Вечернее майское солнце, садясь, светило на крашенные серебристой краской крыши гаражей ракушек. Вообще в этом районе города краской серебрянкой было покрашено все: гаражи, скамейки, окна, двери и даже бордюры, выступающие из асфальта. Район назывался «Химический», так как примыкал к комбинату «Химсинтез». В основном все жители района были связаны с этим комбинатом – работали на нем, собирались работать или вышли после него на пенсию. Краска эта была самая доступная на комбинате, вот ей и красили все подряд.
Двое молодых парней стояли в проходе между гаражами и с жадностью курили одну папиросу на двоих. Один был высоким и кряжистым, со сломанным носом и темно-русыми прямыми волосами. Второй из парней был щуплее, но зато обладал соломенными вьющимися волосами, прямым породистым носом, чувственными губами. О нем тайно воздыхали все знакомые девчонки.
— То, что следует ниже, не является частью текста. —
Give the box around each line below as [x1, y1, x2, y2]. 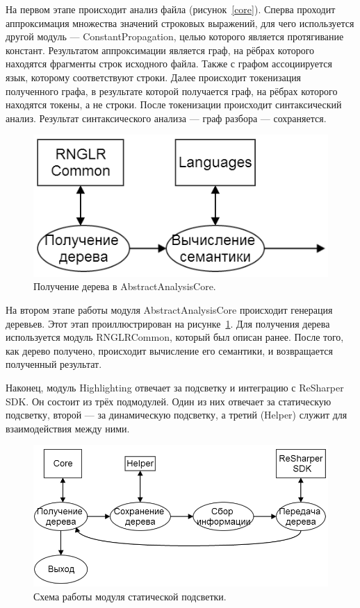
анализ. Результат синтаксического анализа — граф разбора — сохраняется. [6, 110, 327, 125]
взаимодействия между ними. [6, 421, 130, 435]
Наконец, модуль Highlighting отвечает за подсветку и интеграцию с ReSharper [6, 380, 344, 394]
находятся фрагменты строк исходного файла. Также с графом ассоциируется [6, 56, 332, 71]
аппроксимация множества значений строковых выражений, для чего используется [6, 15, 354, 30]
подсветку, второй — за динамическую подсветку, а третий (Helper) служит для [6, 407, 347, 422]
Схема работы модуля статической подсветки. [33, 589, 227, 603]
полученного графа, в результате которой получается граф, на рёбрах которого [6, 83, 338, 98]
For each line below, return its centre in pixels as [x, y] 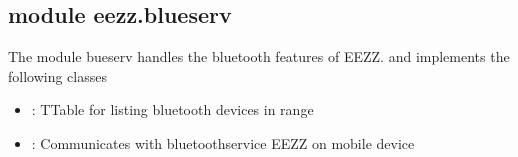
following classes [57, 75]
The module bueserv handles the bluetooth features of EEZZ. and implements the [259, 56]
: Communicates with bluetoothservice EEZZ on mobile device [223, 142]
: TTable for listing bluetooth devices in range [172, 109]
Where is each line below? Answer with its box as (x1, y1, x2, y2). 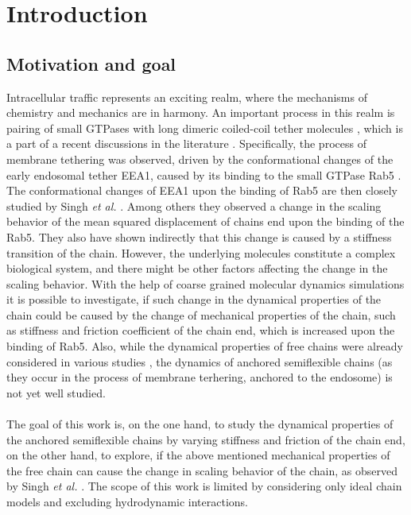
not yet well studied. (6, 384, 106, 401)
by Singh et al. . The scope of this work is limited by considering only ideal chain (6, 478, 402, 494)
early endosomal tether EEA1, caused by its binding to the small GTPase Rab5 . (6, 166, 401, 183)
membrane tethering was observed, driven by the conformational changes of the (6, 150, 394, 167)
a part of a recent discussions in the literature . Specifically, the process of (6, 135, 366, 152)
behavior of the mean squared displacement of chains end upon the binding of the (6, 213, 405, 230)
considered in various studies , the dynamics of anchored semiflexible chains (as (6, 353, 393, 370)
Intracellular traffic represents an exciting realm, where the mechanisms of (6, 88, 367, 105)
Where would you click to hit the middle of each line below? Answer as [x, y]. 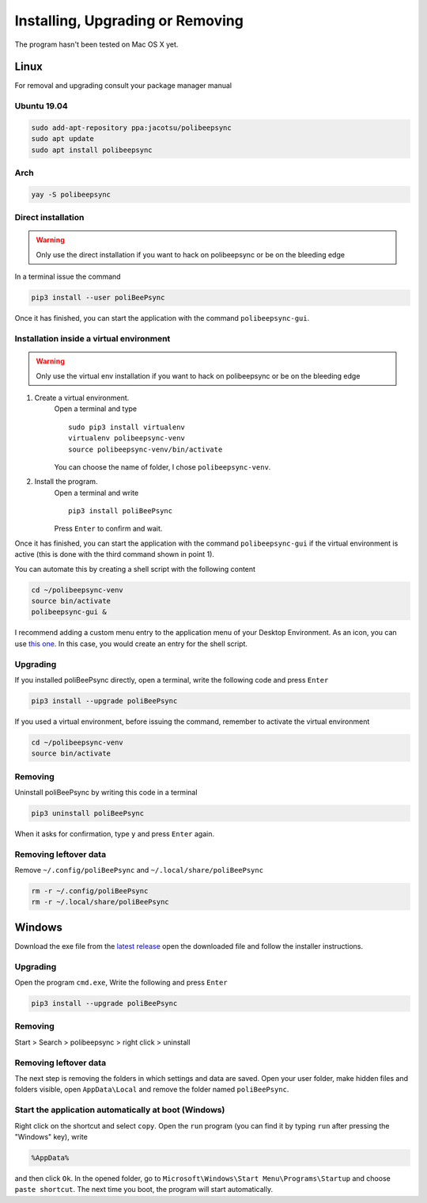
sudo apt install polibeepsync [92, 150]
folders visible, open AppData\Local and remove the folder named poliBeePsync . [152, 1090]
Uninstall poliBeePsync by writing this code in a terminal [106, 792]
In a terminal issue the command [68, 276]
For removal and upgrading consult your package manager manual [123, 86]
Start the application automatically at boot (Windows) [120, 1110]
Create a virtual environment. [82, 398]
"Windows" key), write [51, 1136]
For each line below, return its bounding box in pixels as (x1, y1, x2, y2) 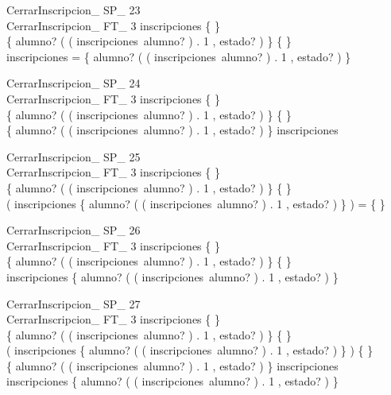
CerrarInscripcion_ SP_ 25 (6, 148, 141, 165)
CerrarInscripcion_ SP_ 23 (6, 2, 141, 17)
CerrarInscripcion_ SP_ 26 (6, 222, 141, 238)
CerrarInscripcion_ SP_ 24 (6, 75, 141, 91)
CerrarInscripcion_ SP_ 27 (6, 295, 141, 312)

– Ты, Борис, сегодня на демонстрацию ходил? – спросил белобрысый.
– Ходил, портрет Мишки меченого нес, – ответил атлет со сломанным носом. – Мой дед после того, как цены на водку подняли, Горбачева только меченым и называет.
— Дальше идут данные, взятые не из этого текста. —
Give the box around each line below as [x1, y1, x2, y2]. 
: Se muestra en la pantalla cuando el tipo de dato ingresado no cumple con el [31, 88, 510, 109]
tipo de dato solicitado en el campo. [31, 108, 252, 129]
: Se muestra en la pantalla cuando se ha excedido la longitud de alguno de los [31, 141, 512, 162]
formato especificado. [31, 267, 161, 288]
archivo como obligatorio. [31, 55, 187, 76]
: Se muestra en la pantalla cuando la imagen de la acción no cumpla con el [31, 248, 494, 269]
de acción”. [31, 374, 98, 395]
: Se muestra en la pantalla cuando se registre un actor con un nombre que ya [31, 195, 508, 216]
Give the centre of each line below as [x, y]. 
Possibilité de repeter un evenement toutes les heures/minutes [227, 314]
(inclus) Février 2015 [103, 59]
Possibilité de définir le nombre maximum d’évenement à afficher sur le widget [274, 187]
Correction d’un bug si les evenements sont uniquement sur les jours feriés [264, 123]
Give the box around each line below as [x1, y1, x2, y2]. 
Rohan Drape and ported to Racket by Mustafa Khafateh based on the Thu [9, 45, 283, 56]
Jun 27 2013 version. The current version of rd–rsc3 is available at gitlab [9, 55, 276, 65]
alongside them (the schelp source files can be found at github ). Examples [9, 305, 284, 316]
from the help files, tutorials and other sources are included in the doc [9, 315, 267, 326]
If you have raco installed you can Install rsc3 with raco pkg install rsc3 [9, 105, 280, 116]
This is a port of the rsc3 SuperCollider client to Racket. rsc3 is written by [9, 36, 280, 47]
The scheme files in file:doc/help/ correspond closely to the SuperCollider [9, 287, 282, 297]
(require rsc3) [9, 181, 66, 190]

– А я сегодня с нашими заводскими не пошел, демонстрацию по телеку смотрел.
– Вот мы с тобой вечно на сигареты тратимся, Витек, а в киоске их валом, – затягиваясь «беломором», произнес Борис Гудымов.
– И что ты предлагаешь?
– Давай ларек подломим, сложим сигареты у моего деда в гараже и будем всегда при куреве. Он сейчас в запое и все равно туда не ходит.
– Боб, твой дед сейчас в запое, а через неделю, максимум две, выйдет. Куда мы их тогда будем девать?
– Во-первых, скурим, во-вторых, пацанов угостим, в-третьих, распихаем по всяким нычкам у тебя и у меня дома.
– А если дядя мусор пожалует с обыском?
– С чего это он на нас подумает? У нас с тобой приводов нет. У тебя так вообще повестка из военкомата на следующий месяц лежит. Чего тебе бояться? Это мне в армию только через год, когда «путягу» закончу.
– Я помню, что ты у нас малолетка.
– Зато у меня кулак в два раза больше, чем у тебя, – обиделся Борис.
– Окончил бы как я вечернюю школу, водительские курсы и на работу шофером пошел. На колесах всегда бы был, а то в сварщики подался.
– Знаешь, сколько сварщики на северах зашибают? Шоферне столько и не снилось. Мой дед всю жизнь сварщиком отработал в почете и уважении, и бухать даже на работе можно. Водителя же сразу прав лишат, стакан опрокинуть только после работы можно.
– Мы как праздник отмечать то будем? – раздраженно спросил Виктор Клестов. – У меня только рваный рубль в кармане.
– Не ссы, я у деда чекушку отлил.
Расстегнув ветровку, Борис радостно вытащил из-за пояса бутылочку с прозрачной жидкостью. Одет он был не в пример своему другу бедно: засаленная ветровка, дешевые штучные брюки и стоптанные туфли. Жил Гудымов вместе с матерью и спившимся дедом. Виктор был из благополучной семьи, на нем были потертые джинсы, дутая куртка и румынские кроссовки. У него были и отец, и мать, работавшие на химическом комбинате. Деньги у него тоже водились, но жадноватый Витек поить друга за свои не хотел.
– Дед не заметил?
– Я ему в бутылку воды плеснул, он уже готовый, ему все равно.
– Дома тебя от деда пиздюлина ожидает, – глотнув горячительной жидкости, произнес Виктор. – Попомни мои слова.
– Похую, – сказал Борис, принимая из рук друга бутылочку.
– Похую больно бывает, – засмеялся своей скабрезной шутке Витек. – Тару не задерживай.
– Смотри, Клест, смотри, твоя Инка бежит!
– Какая она моя? Малолетка. Инка, пизда-невидимка, иди сюда!
После двух глотков водки Витюшу несло. Инна Синичкина, шестнадцатилетняя девчонка, была его поклонницей, которая два года назад решила, что он на ней обязательно женится. Была Инна красива: тоненький носик, пухлые алые губки, небольшого роста, но хорошо уже по–женски сложена, только она была бедно одета и совсем не умела подать свою красоту. Девушка писала своему златовласому кумиру любовные записочки, млела, когда он обращал на нее внимание или заговаривал. Вот и сейчас Инна, несмотря на вульгарное обращение, сразу бросилась на зов Виктора.